Above, the matrices B, C and S all have fewer nonzero elements than the matrix A even for the largest M at the Nyquist rate, so the APF computing time and memory usage are independent of M. Supplementary Sect. 9 and Supplementary Fig. 7 consider inputs and outputs placed in the interior of the disordered medium, where M can grow larger. There, we observe that the APF computing time and memory usage stay constant until $M^{\prime} M$ (the number of elements in S) grows beyond nnz(A) ≈ 5.8 × 10⁷, above which they scale as ${{{\mathcal{O}}}}(M^{\prime} M)$.

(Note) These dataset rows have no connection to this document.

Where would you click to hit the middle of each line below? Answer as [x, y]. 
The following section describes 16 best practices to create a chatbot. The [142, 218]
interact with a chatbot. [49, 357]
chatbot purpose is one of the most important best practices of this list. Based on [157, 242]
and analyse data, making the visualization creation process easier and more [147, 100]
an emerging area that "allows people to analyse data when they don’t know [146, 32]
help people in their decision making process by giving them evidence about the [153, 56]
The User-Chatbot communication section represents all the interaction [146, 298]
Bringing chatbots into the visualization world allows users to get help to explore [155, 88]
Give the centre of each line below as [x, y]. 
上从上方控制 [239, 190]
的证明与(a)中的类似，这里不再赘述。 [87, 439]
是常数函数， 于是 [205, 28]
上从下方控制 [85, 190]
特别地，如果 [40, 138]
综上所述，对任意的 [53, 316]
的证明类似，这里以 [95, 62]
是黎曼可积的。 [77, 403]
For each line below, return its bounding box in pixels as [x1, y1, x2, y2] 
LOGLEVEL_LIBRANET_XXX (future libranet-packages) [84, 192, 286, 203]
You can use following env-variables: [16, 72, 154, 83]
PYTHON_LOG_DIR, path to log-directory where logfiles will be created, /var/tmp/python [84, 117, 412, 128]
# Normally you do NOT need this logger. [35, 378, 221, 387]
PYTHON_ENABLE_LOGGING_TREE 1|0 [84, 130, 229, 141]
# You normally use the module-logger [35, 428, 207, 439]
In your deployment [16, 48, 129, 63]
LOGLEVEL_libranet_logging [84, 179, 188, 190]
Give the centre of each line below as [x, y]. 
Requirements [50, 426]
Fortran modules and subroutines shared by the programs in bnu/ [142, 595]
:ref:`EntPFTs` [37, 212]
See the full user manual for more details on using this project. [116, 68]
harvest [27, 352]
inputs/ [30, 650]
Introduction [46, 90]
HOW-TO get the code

It was recently predicted that entangled photon pairs remain partially correlated even after multiple scattering from a dynamic disordered medium⁴⁴. As an example, we demonstrate such two-photon coherent backscattering. Given a maximally entangled input state, the correlation between two photons reflected into directions θ_a and θ_b is⁴⁴

$$\overline{{{{\varGamma }}}_{ba}}=\overline{\langle \psi | :{\hat{n}}_{b}\,{\hat{n}}_{a}:| \psi \rangle }\propto \overline{{\left\vert {({r}^{2})}_{{\theta }_{b},-{\theta }_{a}}\right\vert }^{2}},$$

(4)

where $\left\vert \psi \right\rangle$ is the two-photon wave function, ${\hat{n}}_{a}$ is the photon number operator in the reflected direction θ_a, :(…): stands for normal ordering, r² is the square of the medium’s reflection matrix (that is, the scattering matrix with inputs and outputs on the same side) and the overbar indicates an ensemble average over disorder realizations. This requires the full reflection matrix with all incident angles and all outgoing angles, for many realizations, and the disordered medium must be wide (for angular resolution) and thick (to reach diffusive transport). Figure 3 shows the two-photon correlation function Γ_ba computed using APF before and after averaging over 4,000 disorder realizations for a system that is W = 700λ wide and L = 400λ thick, consisting of 56,000 cylindrical scatterers, with a transport mean free path of ℓ_t = 9.5λ. We find the correlation between photons reflected towards similar directions (∣θ_b − θ_a∣ ≲ 0.1λ/ℓ_t) to be enhanced by a factor of 2. This demonstrates the existence of two-photon coherent backscattering in disordered media.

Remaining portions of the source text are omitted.